▶ **WORK REQUIRED**:
With the pictures left aside, write out exactly the lines of the listing below from the line with "large response observed. [35, 147]" to the line with "sub-sampling the data", both included, and only those.

□ □ □

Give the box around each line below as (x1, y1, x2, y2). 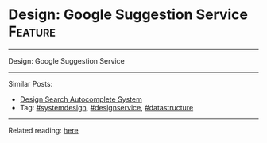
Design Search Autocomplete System (19, 94, 143, 104)
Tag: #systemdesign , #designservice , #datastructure (19, 102, 194, 112)
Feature (8, 22, 56, 41)
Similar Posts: (8, 79, 53, 88)
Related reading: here (8, 126, 79, 135)
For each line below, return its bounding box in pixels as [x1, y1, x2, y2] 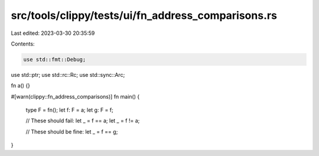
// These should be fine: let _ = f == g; [25, 128, 118, 135]
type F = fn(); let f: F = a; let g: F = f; [25, 106, 113, 113]
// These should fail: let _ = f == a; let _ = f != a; [25, 117, 140, 124]
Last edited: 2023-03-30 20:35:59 [11, 30, 95, 37]
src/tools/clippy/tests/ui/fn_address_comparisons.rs [11, 9, 278, 22]
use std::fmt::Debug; [23, 56, 86, 63]
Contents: [11, 40, 35, 47]
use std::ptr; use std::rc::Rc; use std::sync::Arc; [11, 71, 125, 78]
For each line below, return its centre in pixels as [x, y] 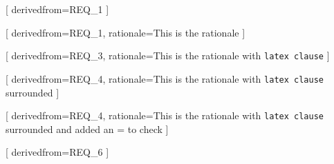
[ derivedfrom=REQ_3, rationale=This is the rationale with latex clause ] [168, 55]
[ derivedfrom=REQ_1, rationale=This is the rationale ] [126, 32]
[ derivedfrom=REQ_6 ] [57, 152]
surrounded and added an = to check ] [87, 129]
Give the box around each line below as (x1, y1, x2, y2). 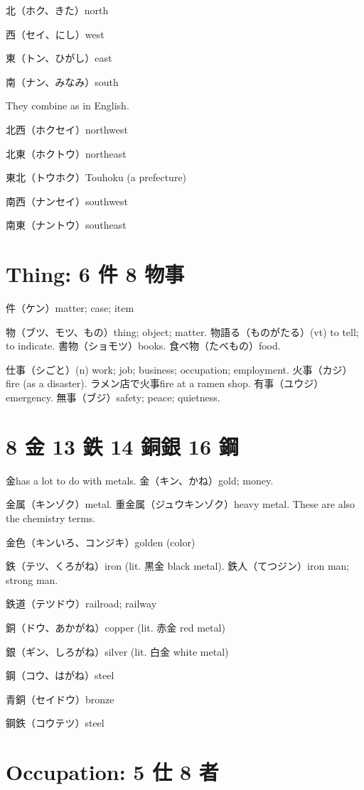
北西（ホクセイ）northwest (6, 121, 129, 136)
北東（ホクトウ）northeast (6, 146, 127, 161)
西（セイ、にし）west (6, 26, 105, 41)
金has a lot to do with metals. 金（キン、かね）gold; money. (6, 472, 274, 487)
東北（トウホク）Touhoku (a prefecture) (6, 170, 187, 185)
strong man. (6, 572, 58, 587)
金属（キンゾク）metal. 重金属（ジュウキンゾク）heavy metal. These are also (6, 497, 355, 512)
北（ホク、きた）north (6, 3, 109, 17)
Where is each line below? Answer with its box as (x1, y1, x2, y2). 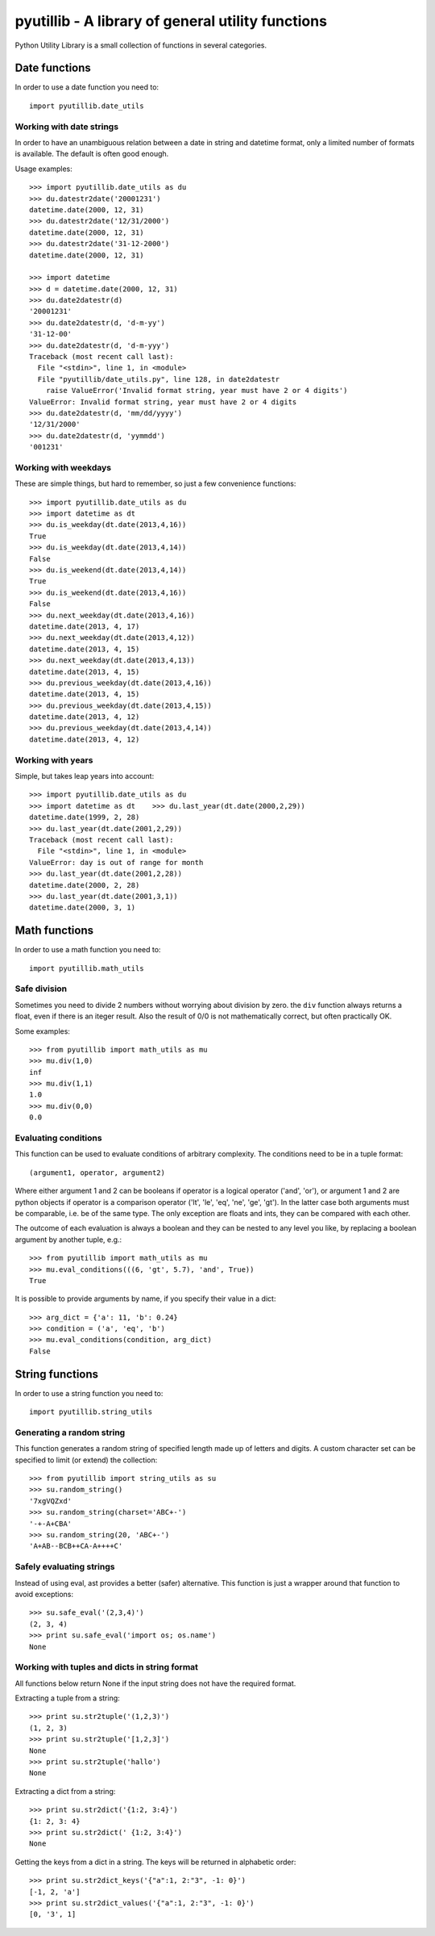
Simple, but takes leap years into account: (14, 771, 155, 781)
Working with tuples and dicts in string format (14, 1662, 199, 1673)
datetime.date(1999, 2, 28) (29, 813, 140, 822)
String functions (14, 1367, 99, 1381)
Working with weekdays (14, 462, 112, 473)
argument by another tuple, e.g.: (14, 1235, 122, 1244)
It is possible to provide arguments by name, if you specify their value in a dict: (14, 1294, 276, 1303)
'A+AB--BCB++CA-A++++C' (29, 1541, 123, 1551)
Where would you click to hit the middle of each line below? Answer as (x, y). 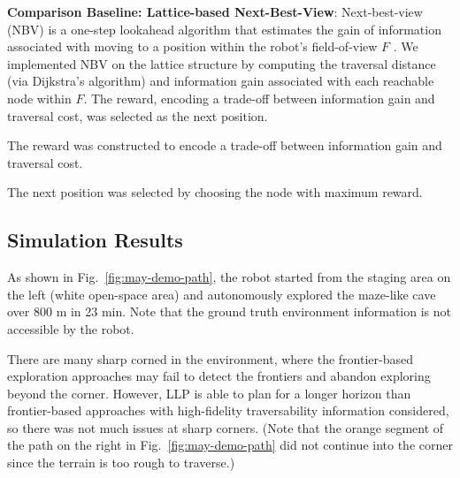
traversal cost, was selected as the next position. (138, 115)
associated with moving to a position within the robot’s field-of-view (192, 46)
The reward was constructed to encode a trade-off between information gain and (225, 145)
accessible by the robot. (71, 328)
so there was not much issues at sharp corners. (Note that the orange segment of (226, 427)
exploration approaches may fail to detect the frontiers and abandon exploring (219, 376)
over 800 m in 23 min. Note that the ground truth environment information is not (229, 311)
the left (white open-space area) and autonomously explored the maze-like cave (222, 294)
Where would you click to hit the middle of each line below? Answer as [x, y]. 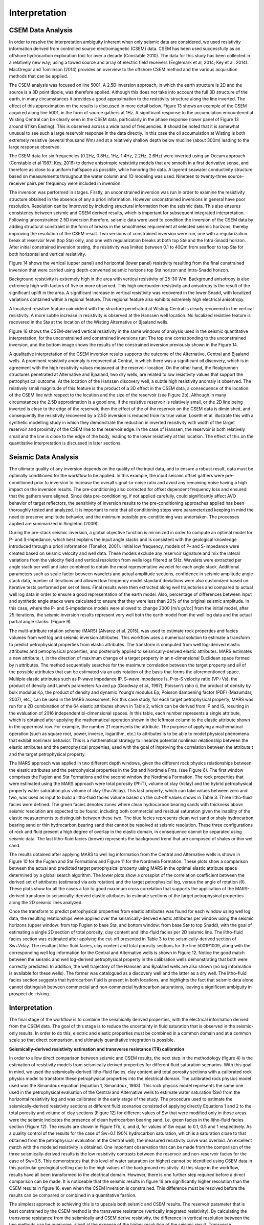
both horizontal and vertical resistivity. [48, 254]
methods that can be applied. [39, 76]
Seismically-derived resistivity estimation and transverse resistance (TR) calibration [97, 1049]
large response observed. [35, 147]
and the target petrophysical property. [47, 754]
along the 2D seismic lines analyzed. [46, 903]
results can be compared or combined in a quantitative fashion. [73, 1195]
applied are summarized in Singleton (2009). [54, 523]
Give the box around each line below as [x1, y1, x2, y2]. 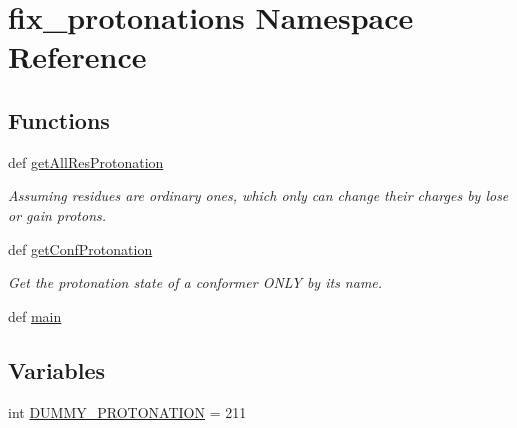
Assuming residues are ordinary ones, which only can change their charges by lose [8, 185, 509, 206]
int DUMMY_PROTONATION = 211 [8, 401, 247, 422]
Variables [8, 354, 106, 385]
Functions [8, 104, 110, 135]
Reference [8, 36, 147, 77]
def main [8, 305, 62, 326]
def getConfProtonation [8, 238, 153, 259]
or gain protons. [8, 204, 107, 225]
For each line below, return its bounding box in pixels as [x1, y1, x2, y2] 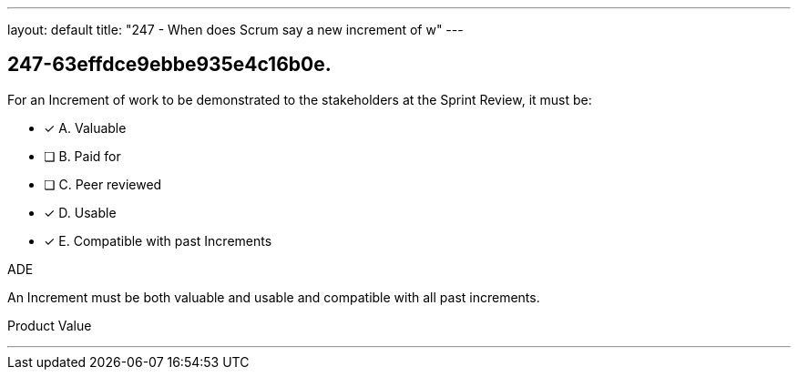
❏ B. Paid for [44, 148, 121, 164]
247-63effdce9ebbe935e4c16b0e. [7, 53, 332, 76]
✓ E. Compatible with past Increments [44, 232, 272, 249]
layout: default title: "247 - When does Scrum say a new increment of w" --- [7, 22, 464, 37]
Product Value [7, 317, 92, 333]
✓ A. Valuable [44, 119, 127, 136]
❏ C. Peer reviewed [44, 176, 162, 192]
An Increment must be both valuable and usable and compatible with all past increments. [7, 289, 540, 305]
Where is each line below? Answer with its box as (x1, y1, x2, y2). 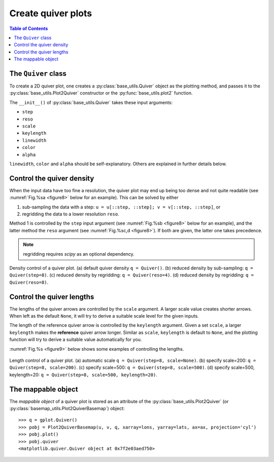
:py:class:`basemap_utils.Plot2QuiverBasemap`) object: (9, 406, 125, 412)
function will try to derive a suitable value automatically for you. (9, 336, 142, 343)
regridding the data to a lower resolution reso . (22, 211, 119, 217)
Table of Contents (9, 25, 48, 32)
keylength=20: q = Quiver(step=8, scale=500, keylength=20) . (9, 372, 157, 378)
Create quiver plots (9, 8, 92, 19)
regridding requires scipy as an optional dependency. (23, 251, 134, 257)
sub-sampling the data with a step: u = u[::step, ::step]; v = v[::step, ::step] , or (22, 204, 221, 210)
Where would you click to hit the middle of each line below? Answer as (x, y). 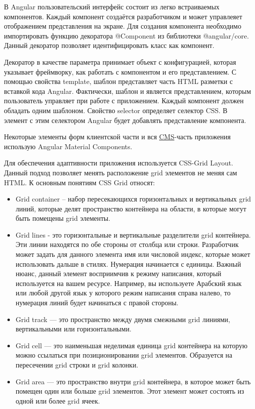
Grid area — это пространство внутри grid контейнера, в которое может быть (133, 381)
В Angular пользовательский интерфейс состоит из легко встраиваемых (112, 6)
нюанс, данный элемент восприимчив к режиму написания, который (118, 273)
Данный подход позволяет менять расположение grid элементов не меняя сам (121, 172)
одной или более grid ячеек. (58, 400)
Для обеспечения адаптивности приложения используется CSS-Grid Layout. (119, 163)
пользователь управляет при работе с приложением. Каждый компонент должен (124, 101)
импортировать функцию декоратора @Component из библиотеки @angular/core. (127, 35)

□ □ □

▶ **ANSWER SPACE**:
large response observed. [35, 147]
and the target petrophysical property. [47, 754]
along the 2D seismic lines analyzed. [46, 903]
results can be compared or combined in a quantitative fashion. [73, 1195]
applied are summarized in Singleton (2009). [54, 523]
Give the box around each line below as [x1, y1, x2, y2]. 
Assuming residues are ordinary ones, which only can change their charges by lose [8, 185, 509, 206]
int DUMMY_PROTONATION = 211 [8, 401, 247, 422]
Variables [8, 354, 106, 385]
Functions [8, 104, 110, 135]
Reference [8, 36, 147, 77]
def main [8, 305, 62, 326]
def getConfProtonation [8, 238, 153, 259]
or gain protons. [8, 204, 107, 225]
For each line below, return its bounding box in pixels as [x1, y1, x2, y2] 
❏ B. Paid for [44, 148, 121, 164]
247-63effdce9ebbe935e4c16b0e. [7, 53, 332, 76]
✓ E. Compatible with past Increments [44, 232, 272, 249]
layout: default title: "247 - When does Scrum say a new increment of w" --- [7, 22, 464, 37]
Product Value [7, 317, 92, 333]
✓ A. Valuable [44, 119, 127, 136]
❏ C. Peer reviewed [44, 176, 162, 192]
An Increment must be both valuable and usable and compatible with all past increments. [7, 289, 540, 305]
Where is each line below? Answer with its box as (x1, y1, x2, y2). 
:py:class:`basemap_utils.Plot2QuiverBasemap`) object: (9, 406, 125, 412)
function will try to derive a suitable value automatically for you. (9, 336, 142, 343)
regridding the data to a lower resolution reso . (22, 211, 119, 217)
Table of Contents (9, 25, 48, 32)
keylength=20: q = Quiver(step=8, scale=500, keylength=20) . (9, 372, 157, 378)
Create quiver plots (9, 8, 92, 19)
regridding requires scipy as an optional dependency. (23, 251, 134, 257)
sub-sampling the data with a step: u = u[::step, ::step]; v = v[::step, ::step] , or (22, 204, 221, 210)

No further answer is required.